> _Your task_
Compute how many lines in the data below hold the word "into", then report that number with nothing else.

> _Data extracted from a collection_
◆ ◆ ◆ ◆ ◆ ◆ ◆
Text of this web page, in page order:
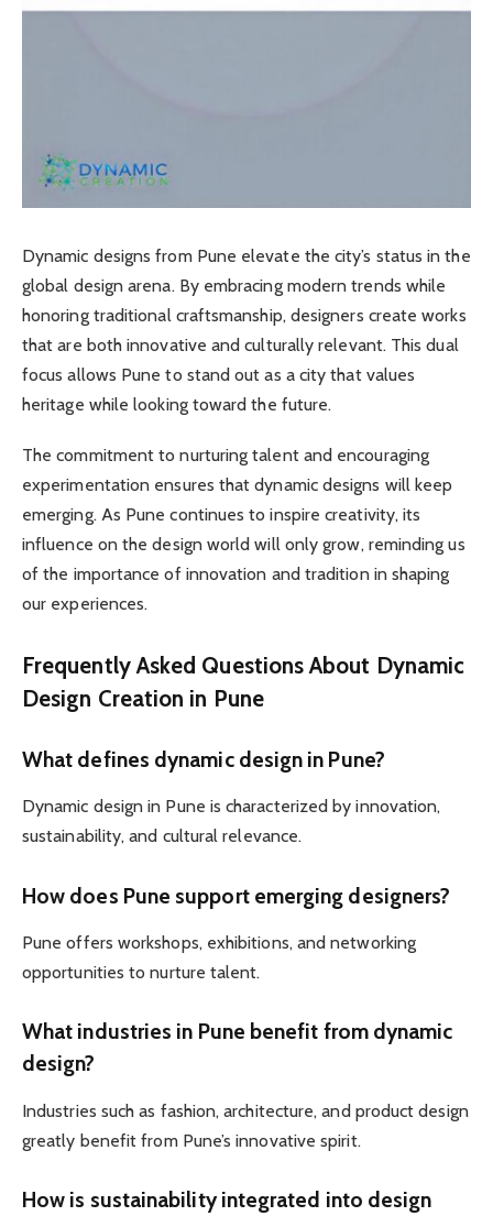
Dynamic designs from Pune elevate the city’s status in the
global design arena. By embracing modern trends while
honoring traditional craftsmanship, designers create works
that are both innovative and culturally relevant. This dual
focus allows Pune to stand out as a city that values
heritage while looking toward the future.
The commitment to nurturing talent and encouraging
experimentation ensures that dynamic designs will keep
emerging. As Pune continues to inspire creativity, its
influence on the design world will only grow, reminding us
of the importance of innovation and tradition in shaping
our experiences.
Frequently Asked Questions About Dynamic
Design Creation in Pune
What defines dynamic design in Pune?
Dynamic design in Pune is characterized by innovation,
sustainability, and cultural relevance.
How does Pune support emerging designers?
Pune offers workshops, exhibitions, and networking
opportunities to nurture talent.
What industries in Pune benefit from dynamic
design?
Industries such as fashion, architecture, and product design
greatly benefit from Pune’s innovative spirit.
How is sustainability integrated into design
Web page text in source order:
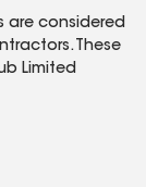
are considered
These
Limited
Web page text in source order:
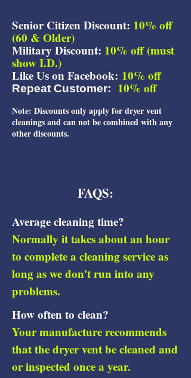
Senior Citizen Discount: 10% off
(60 & Older)
Military Discount: 10% off (must
show I.D.)
Like Us on Facebook: 10% off
Repeat Customer: 10% off
Note: Discounts only apply for dryer vent
cleanings and can not be combined with any
other discounts.
FAQS:
Average cleaning time?
Normally it takes about an hour
to co​mplete a cleaning service as
long as we don't run into any
problems.
How often to clean?
Your manufacture recommends
that the dryer vent be cleaned and
or inspected once a year.
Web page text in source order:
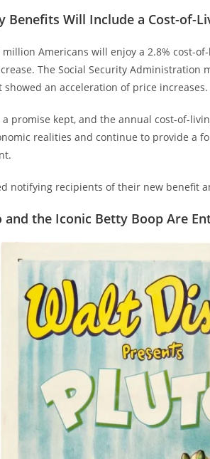
Benefits Will Include a Cost-of-
Americans will enjoy a 2.8% cost-
The Social Security
an acceleration of price increases.
a promise kept, and the annual cost-of-
realities and continue to provide a
notifying recipients of their new benefit
and the Iconic Betty Boop Are
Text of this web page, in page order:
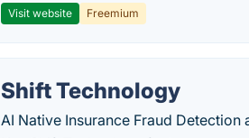
Visit website Freemium
Shift Technology
AI Native Insurance Fraud Detection
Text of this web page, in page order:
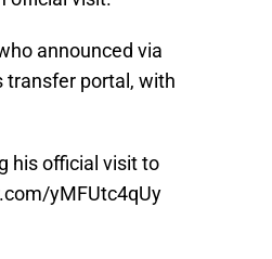
announced via
transfer portal, with
his official visit to
yMFUtc4qUy
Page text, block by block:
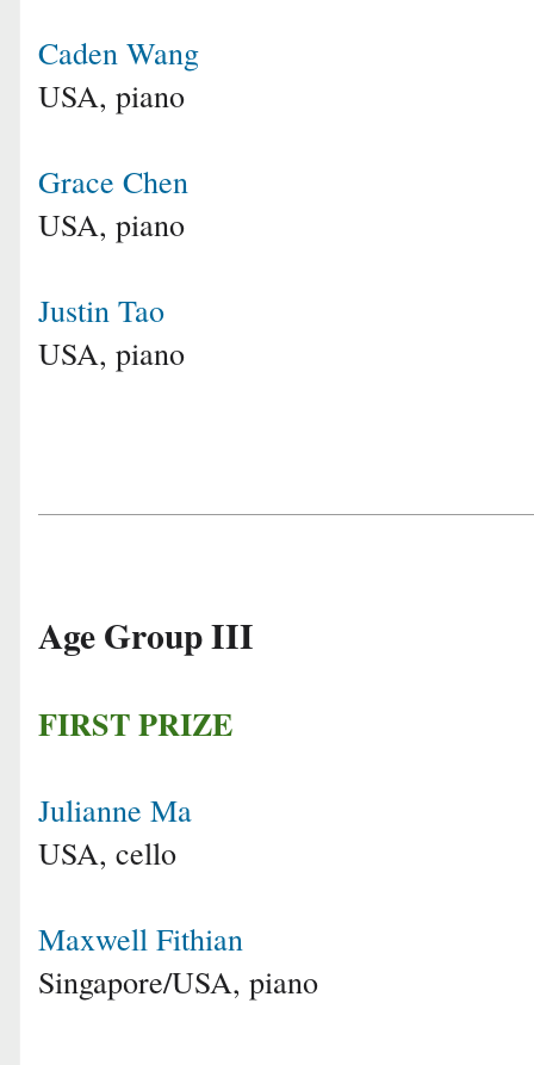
◆ ◆ ◆ ◆ ◆ ◆ ◆
> _Task answer_
2